TASK: Pictures stay out of the answer, but every line of the material must be restated exactly.

....

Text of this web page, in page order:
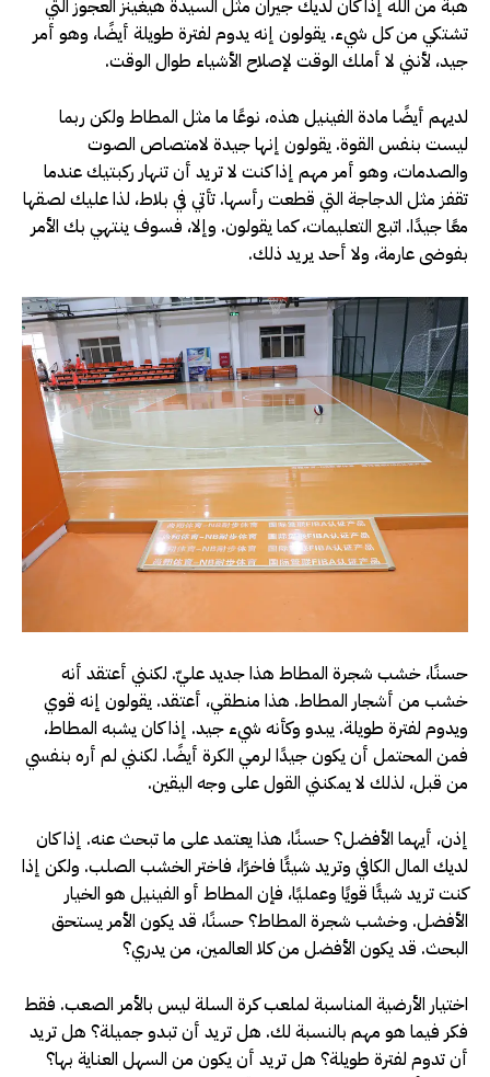
هبة من الله إذا كان لديك جيران مثل السيدة هيغينز العجوز التي
تشتكي من كل شيء. يقولون إنه يدوم لفترة طويلة أيضًا، وهو أمر
جيد، لأنني لا أملك الوقت لإصلاح الأشياء طوال الوقت.
لديهم أيضًا مادة الفينيل هذه، نوعًا ما مثل المطاط ولكن ربما
ليست بنفس القوة. يقولون إنها جيدة لامتصاص الصوت
والصدمات، وهو أمر مهم إذا كنت لا تريد أن تنهار ركبتيك عندما
تقفز مثل الدجاجة التي قطعت رأسها. تأتي في بلاط، لذا عليك لصقها
معًا جيدًا. اتبع التعليمات، كما يقولون. وإلا، فسوف ينتهي بك الأمر
بفوضى عارمة، ولا أحد يريد ذلك.
حسنًا، خشب شجرة المطاط هذا جديد عليّ. لكنني أعتقد أنه
خشب من أشجار المطاط. هذا منطقي، أعتقد. يقولون إنه قوي
ويدوم لفترة طويلة. يبدو وكأنه شيء جيد. إذا كان يشبه المطاط،
فمن المحتمل أن يكون جيدًا لرمي الكرة أيضًا. لكنني لم أره بنفسي
من قبل، لذلك لا يمكنني القول على وجه اليقين.
إذن، أيهما الأفضل؟ حسنًا، هذا يعتمد على ما تبحث عنه. إذا كان
لديك المال الكافي وتريد شيئًا فاخرًا، فاختر الخشب الصلب. ولكن إذا
كنت تريد شيئًا قويًا وعمليًا، فإن المطاط أو الفينيل هو الخيار
الأفضل. وخشب شجرة المطاط؟ حسنًا، قد يكون الأمر يستحق
البحث. قد يكون الأفضل من كلا العالمين، من يدري؟
اختيار الأرضية المناسبة لملعب كرة السلة ليس بالأمر الصعب. فقط
فكر فيما هو مهم بالنسبة لك. هل تريد أن تبدو جميلة؟ هل تريد
أن تدوم لفترة طويلة؟ هل تريد أن يكون من السهل العناية بها؟
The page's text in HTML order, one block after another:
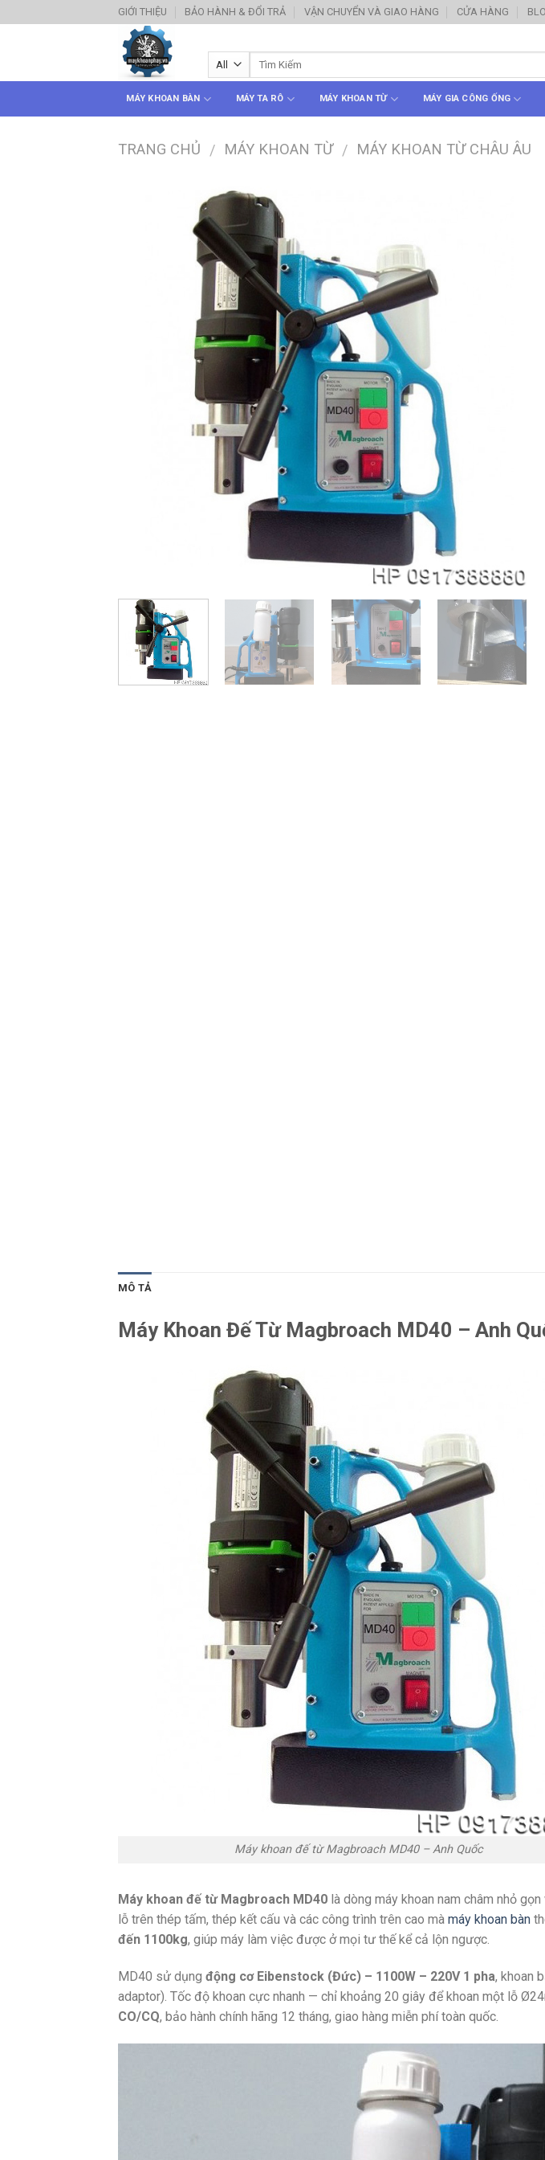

....

TASK RESULT:
Text of this web page, in page order:
هبة من الله إذا كان لديك جيران مثل السيدة هيغينز العجوز التي
تشتكي من كل شيء. يقولون إنه يدوم لفترة طويلة أيضًا، وهو أمر
جيد، لأنني لا أملك الوقت لإصلاح الأشياء طوال الوقت.
لديهم أيضًا مادة الفينيل هذه، نوعًا ما مثل المطاط ولكن ربما
ليست بنفس القوة. يقولون إنها جيدة لامتصاص الصوت
والصدمات، وهو أمر مهم إذا كنت لا تريد أن تنهار ركبتيك عندما
تقفز مثل الدجاجة التي قطعت رأسها. تأتي في بلاط، لذا عليك لصقها
معًا جيدًا. اتبع التعليمات، كما يقولون. وإلا، فسوف ينتهي بك الأمر
بفوضى عارمة، ولا أحد يريد ذلك.
حسنًا، خشب شجرة المطاط هذا جديد عليّ. لكنني أعتقد أنه
خشب من أشجار المطاط. هذا منطقي، أعتقد. يقولون إنه قوي
ويدوم لفترة طويلة. يبدو وكأنه شيء جيد. إذا كان يشبه المطاط،
فمن المحتمل أن يكون جيدًا لرمي الكرة أيضًا. لكنني لم أره بنفسي
من قبل، لذلك لا يمكنني القول على وجه اليقين.
إذن، أيهما الأفضل؟ حسنًا، هذا يعتمد على ما تبحث عنه. إذا كان
لديك المال الكافي وتريد شيئًا فاخرًا، فاختر الخشب الصلب. ولكن إذا
كنت تريد شيئًا قويًا وعمليًا، فإن المطاط أو الفينيل هو الخيار
الأفضل. وخشب شجرة المطاط؟ حسنًا، قد يكون الأمر يستحق
البحث. قد يكون الأفضل من كلا العالمين، من يدري؟
اختيار الأرضية المناسبة لملعب كرة السلة ليس بالأمر الصعب. فقط
فكر فيما هو مهم بالنسبة لك. هل تريد أن تبدو جميلة؟ هل تريد
أن تدوم لفترة طويلة؟ هل تريد أن يكون من السهل العناية بها؟
The page's text in HTML order, one block after another:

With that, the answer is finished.